# PROBLEM DETAILS
Could you output every record below exactly, leaving out the pictures?

╭──

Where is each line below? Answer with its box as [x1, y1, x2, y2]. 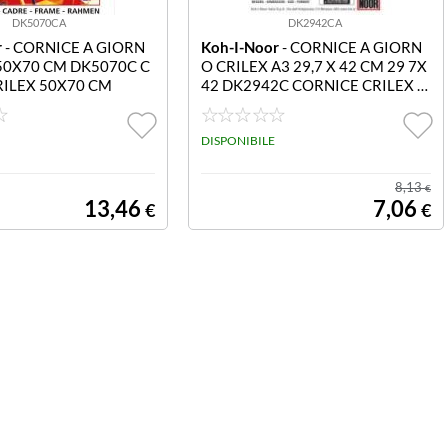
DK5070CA [11, 16, 66, 29]
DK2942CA [288, 16, 343, 29]
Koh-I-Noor [200, 38, 279, 56]
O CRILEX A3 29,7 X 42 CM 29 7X [200, 57, 427, 75]
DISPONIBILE [200, 133, 275, 148]
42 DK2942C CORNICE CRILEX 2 [200, 76, 426, 94]
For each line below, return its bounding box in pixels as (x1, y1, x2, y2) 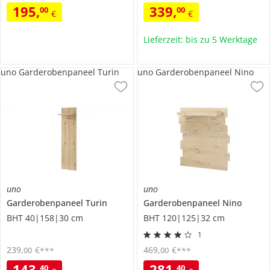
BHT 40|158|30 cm (7, 212, 83, 224)
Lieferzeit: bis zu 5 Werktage (143, 33, 257, 45)
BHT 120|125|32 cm (143, 212, 225, 224)
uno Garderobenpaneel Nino (137, 66, 254, 78)
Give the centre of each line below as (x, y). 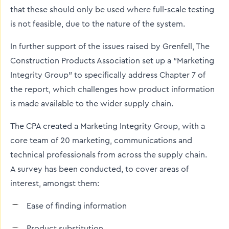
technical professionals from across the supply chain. (109, 155)
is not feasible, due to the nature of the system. (98, 24)
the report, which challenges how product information (112, 89)
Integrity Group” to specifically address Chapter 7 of (108, 75)
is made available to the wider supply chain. (92, 104)
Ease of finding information (77, 206)
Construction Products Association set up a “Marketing (112, 61)
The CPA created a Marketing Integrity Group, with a (108, 126)
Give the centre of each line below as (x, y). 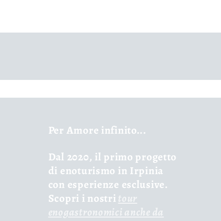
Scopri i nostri (82, 198)
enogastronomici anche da (106, 212)
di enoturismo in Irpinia (106, 171)
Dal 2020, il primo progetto (112, 157)
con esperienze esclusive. (108, 184)
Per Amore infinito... (97, 130)
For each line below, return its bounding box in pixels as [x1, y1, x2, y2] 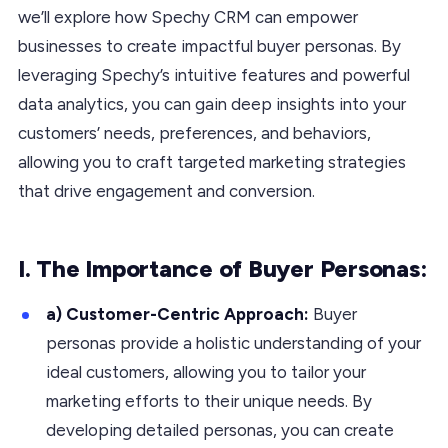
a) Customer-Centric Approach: [46, 303, 313, 324]
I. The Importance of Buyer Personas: [18, 253, 428, 283]
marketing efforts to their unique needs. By [46, 390, 372, 411]
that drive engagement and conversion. [18, 180, 315, 201]
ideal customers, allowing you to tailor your [46, 361, 366, 382]
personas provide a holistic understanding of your [46, 332, 421, 353]
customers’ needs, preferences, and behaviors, [18, 122, 371, 143]
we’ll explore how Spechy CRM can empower [18, 6, 358, 27]
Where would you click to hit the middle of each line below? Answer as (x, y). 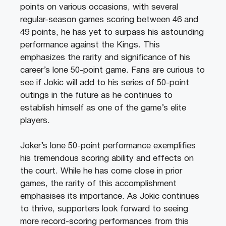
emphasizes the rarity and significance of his (105, 58)
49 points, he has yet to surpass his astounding (112, 32)
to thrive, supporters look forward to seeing (104, 209)
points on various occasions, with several (99, 7)
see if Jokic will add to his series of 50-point (105, 83)
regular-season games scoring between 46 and (109, 20)
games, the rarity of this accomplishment (98, 184)
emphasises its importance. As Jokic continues (110, 197)
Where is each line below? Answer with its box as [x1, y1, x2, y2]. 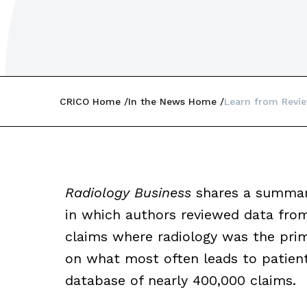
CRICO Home [60, 96, 121, 107]
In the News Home [128, 96, 217, 107]
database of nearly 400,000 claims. [64, 272, 296, 288]
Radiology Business [64, 184, 191, 201]
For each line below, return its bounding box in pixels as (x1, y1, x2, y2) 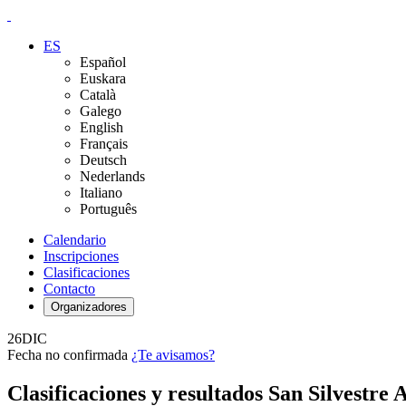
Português (80, 201, 137, 217)
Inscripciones (43, 248, 119, 264)
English (80, 120, 123, 135)
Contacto (43, 281, 95, 296)
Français (80, 136, 128, 151)
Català (80, 87, 116, 102)
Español (80, 54, 126, 70)
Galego (80, 103, 121, 119)
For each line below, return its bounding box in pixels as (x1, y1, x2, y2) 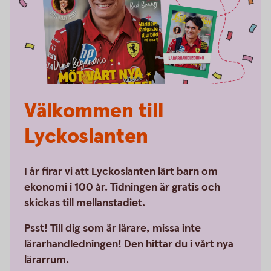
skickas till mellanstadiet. (24, 195, 148, 210)
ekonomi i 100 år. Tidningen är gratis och (24, 180, 220, 194)
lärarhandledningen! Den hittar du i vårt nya (24, 237, 233, 251)
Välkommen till (24, 97, 163, 125)
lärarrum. (24, 252, 71, 267)
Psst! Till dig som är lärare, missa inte (24, 221, 201, 235)
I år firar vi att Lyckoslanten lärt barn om (24, 164, 218, 178)
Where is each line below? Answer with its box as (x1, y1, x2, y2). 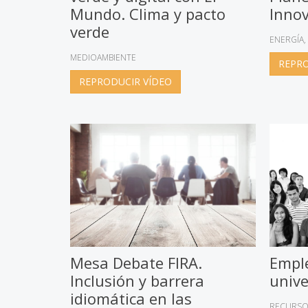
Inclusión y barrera (70, 270, 204, 291)
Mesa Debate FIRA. (70, 252, 202, 274)
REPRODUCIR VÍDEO (79, 75, 172, 89)
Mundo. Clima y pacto (70, 3, 225, 25)
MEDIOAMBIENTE (70, 52, 136, 64)
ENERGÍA (269, 34, 304, 46)
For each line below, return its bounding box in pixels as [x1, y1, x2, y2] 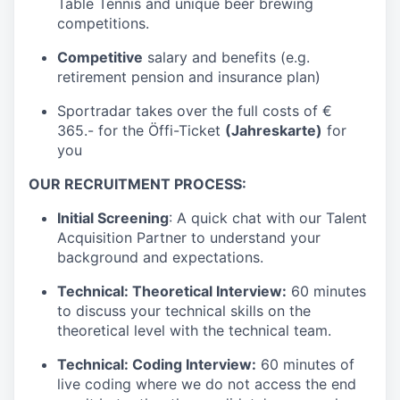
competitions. [57, 13, 149, 32]
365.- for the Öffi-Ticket [57, 121, 225, 139]
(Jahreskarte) [225, 121, 322, 139]
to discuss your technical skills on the [57, 301, 311, 320]
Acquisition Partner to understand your [57, 228, 321, 246]
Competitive [57, 47, 143, 66]
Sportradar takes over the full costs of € [57, 101, 332, 120]
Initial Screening [57, 208, 169, 227]
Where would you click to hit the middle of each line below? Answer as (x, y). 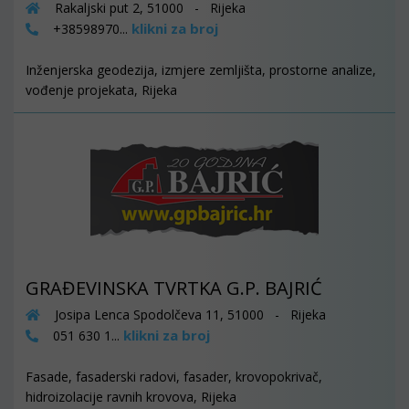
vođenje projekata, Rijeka (101, 90)
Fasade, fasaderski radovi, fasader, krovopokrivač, (174, 377)
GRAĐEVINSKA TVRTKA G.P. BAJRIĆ (174, 288)
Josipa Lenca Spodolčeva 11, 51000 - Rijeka (189, 315)
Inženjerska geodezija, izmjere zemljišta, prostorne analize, (201, 70)
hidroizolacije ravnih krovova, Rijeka (131, 397)
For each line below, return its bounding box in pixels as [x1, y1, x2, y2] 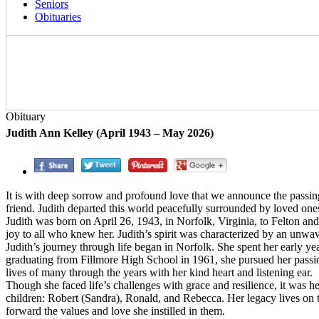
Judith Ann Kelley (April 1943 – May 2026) [6, 127, 214, 139]
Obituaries [35, 11, 81, 23]
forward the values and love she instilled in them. [6, 305, 225, 317]
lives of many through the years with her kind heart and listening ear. [6, 266, 313, 278]
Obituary [6, 110, 46, 122]
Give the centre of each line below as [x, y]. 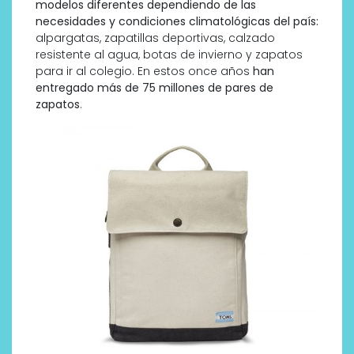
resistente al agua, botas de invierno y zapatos [169, 54]
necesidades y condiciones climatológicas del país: [177, 21]
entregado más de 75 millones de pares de [154, 87]
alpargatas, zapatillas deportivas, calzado [155, 38]
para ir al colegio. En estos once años [144, 71]
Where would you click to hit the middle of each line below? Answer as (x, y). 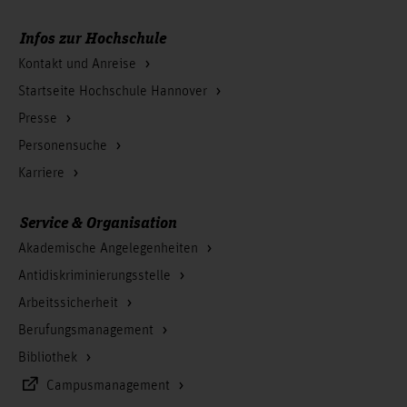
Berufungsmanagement (88, 330)
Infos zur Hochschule (93, 37)
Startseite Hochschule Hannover (114, 91)
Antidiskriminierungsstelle (96, 276)
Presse (40, 119)
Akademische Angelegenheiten (110, 248)
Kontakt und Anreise (79, 64)
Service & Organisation (99, 221)
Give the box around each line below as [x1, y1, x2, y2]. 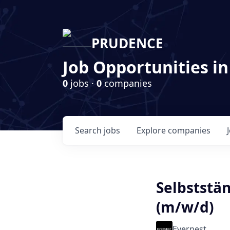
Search [75, 125, 104, 136]
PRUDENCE [91, 34, 163, 52]
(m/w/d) [156, 197, 214, 217]
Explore [137, 125, 168, 136]
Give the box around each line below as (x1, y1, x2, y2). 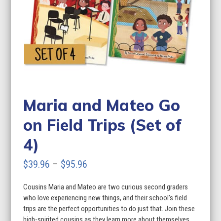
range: (87, 172, 111, 184)
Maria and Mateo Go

╰──

# RESULT FOR THIS TASK
Where is each line below? Answer with its box as [x1, y1, x2, y2]. 
DK5070CA [11, 16, 66, 29]
DK2942CA [288, 16, 343, 29]
Koh-I-Noor [200, 38, 279, 56]
O CRILEX A3 29,7 X 42 CM 29 7X [200, 57, 427, 75]
DISPONIBILE [200, 133, 275, 148]
42 DK2942C CORNICE CRILEX 2 [200, 76, 426, 94]
For each line below, return its bounding box in pixels as (x1, y1, x2, y2) 
BHT 40|158|30 cm (7, 212, 83, 224)
Lieferzeit: bis zu 5 Werktage (143, 33, 257, 45)
BHT 120|125|32 cm (143, 212, 225, 224)
uno Garderobenpaneel Nino (137, 66, 254, 78)
Give the centre of each line below as (x, y). 
technical professionals from across the supply chain. (109, 155)
is not feasible, due to the nature of the system. (98, 24)
the report, which challenges how product information (112, 89)
Integrity Group” to specifically address Chapter 7 of (108, 75)
is made available to the wider supply chain. (92, 104)
Ease of finding information (77, 206)
Construction Products Association set up a “Marketing (112, 61)
The CPA created a Marketing Integrity Group, with a (108, 126)
Give the centre of each line below as (x, y). 
Scopri i nostri (82, 198)
enogastronomici anche da (106, 212)
di enoturismo in Irpinia (106, 171)
Dal 2020, il primo progetto (112, 157)
con esperienze esclusive. (108, 184)
Per Amore infinito... (97, 130)
For each line below, return its bounding box in pixels as [x1, y1, x2, y2] 
a) Customer-Centric Approach: [46, 303, 313, 324]
I. The Importance of Buyer Personas: [18, 253, 428, 283]
marketing efforts to their unique needs. By [46, 390, 372, 411]
that drive engagement and conversion. [18, 180, 315, 201]
ideal customers, allowing you to tailor your [46, 361, 366, 382]
personas provide a holistic understanding of your [46, 332, 421, 353]
customers’ needs, preferences, and behaviors, [18, 122, 371, 143]
we’ll explore how Spechy CRM can empower [18, 6, 358, 27]
Where would you click to hit the middle of each line below? Answer as (x, y). 
emphasizes the rarity and significance of his (105, 58)
49 points, he has yet to surpass his astounding (112, 32)
to thrive, supporters look forward to seeing (104, 209)
points on various occasions, with several (99, 7)
see if Jokic will add to his series of 50-point (105, 83)
regular-season games scoring between 46 and (109, 20)
games, the rarity of this accomplishment (98, 184)
emphasises its importance. As Jokic continues (110, 197)
Where is each line below? Answer with its box as [x1, y1, x2, y2]. 
CRICO Home [60, 96, 121, 107]
In the News Home [128, 96, 217, 107]
database of nearly 400,000 claims. [64, 272, 296, 288]
Radiology Business [64, 184, 191, 201]
For each line below, return its bounding box in pixels as (x1, y1, x2, y2) 
Português (80, 201, 137, 217)
Inscripciones (43, 248, 119, 264)
English (80, 120, 123, 135)
Contacto (43, 281, 95, 296)
Français (80, 136, 128, 151)
Català (80, 87, 116, 102)
Español (80, 54, 126, 70)
Galego (80, 103, 121, 119)
For each line below, return its bounding box in pixels as (x1, y1, x2, y2) 
skickas till mellanstadiet. (24, 195, 148, 210)
ekonomi i 100 år. Tidningen är gratis och (24, 180, 220, 194)
lärarhandledningen! Den hittar du i vårt nya (24, 237, 233, 251)
Välkommen till (24, 97, 163, 125)
lärarrum. (24, 252, 71, 267)
Psst! Till dig som är lärare, missa inte (24, 221, 201, 235)
I år firar vi att Lyckoslanten lärt barn om (24, 164, 218, 178)
Where is each line below? Answer with its box as (x1, y1, x2, y2). 
Inclusión y barrera (70, 270, 204, 291)
Mesa Debate FIRA. (70, 252, 202, 274)
REPRODUCIR VÍDEO (79, 75, 172, 89)
Mundo. Clima y pacto (70, 3, 225, 25)
MEDIOAMBIENTE (70, 52, 136, 64)
ENERGÍA (269, 34, 304, 46)
For each line below, return its bounding box in pixels as [x1, y1, x2, y2] 
competitions. [57, 13, 149, 32]
365.- for the Öffi-Ticket [57, 121, 225, 139]
(Jahreskarte) [225, 121, 322, 139]
to discuss your technical skills on the [57, 301, 311, 320]
Acquisition Partner to understand your [57, 228, 321, 246]
Competitive [57, 47, 143, 66]
Sportradar takes over the full costs of € [57, 101, 332, 120]
Initial Screening [57, 208, 169, 227]
Where would you click to hit the middle of each line below? Answer as (x, y). 
vođenje projekata, Rijeka (101, 90)
Fasade, fasaderski radovi, fasader, krovopokrivač, (174, 377)
GRAĐEVINSKA TVRTKA G.P. BAJRIĆ (174, 288)
Josipa Lenca Spodolčeva 11, 51000 - Rijeka (189, 315)
Inženjerska geodezija, izmjere zemljišta, prostorne analize, (201, 70)
hidroizolacije ravnih krovova, Rijeka (131, 397)
For each line below, return its bounding box in pixels as [x1, y1, x2, y2] 
Judith Ann Kelley (April 1943 – May 2026) [6, 127, 214, 139]
Obituaries [35, 11, 81, 23]
forward the values and love she instilled in them. [6, 305, 225, 317]
lives of many through the years with her kind heart and listening ear. [6, 266, 313, 278]
Obituary [6, 110, 46, 122]
Give the centre of each line below as [x, y]. 
resistente al agua, botas de invierno y zapatos [169, 54]
necesidades y condiciones climatológicas del país: [177, 21]
entregado más de 75 millones de pares de [154, 87]
alpargatas, zapatillas deportivas, calzado [155, 38]
para ir al colegio. En estos once años [144, 71]
Where would you click to hit the middle of each line below? Answer as (x, y). 
Berufungsmanagement (88, 330)
Infos zur Hochschule (93, 37)
Startseite Hochschule Hannover (114, 91)
Antidiskriminierungsstelle (96, 276)
Presse (40, 119)
Akademische Angelegenheiten (110, 248)
Kontakt und Anreise (79, 64)
Service & Organisation (99, 221)
Give the box around each line below as [x1, y1, x2, y2]. 
Search [75, 125, 104, 136]
PRUDENCE [91, 34, 163, 52]
(m/w/d) [156, 197, 214, 217]
Explore [137, 125, 168, 136]
Give the box around each line below as (x1, y1, x2, y2). 
range: (87, 172, 111, 184)
Maria and Mateo Go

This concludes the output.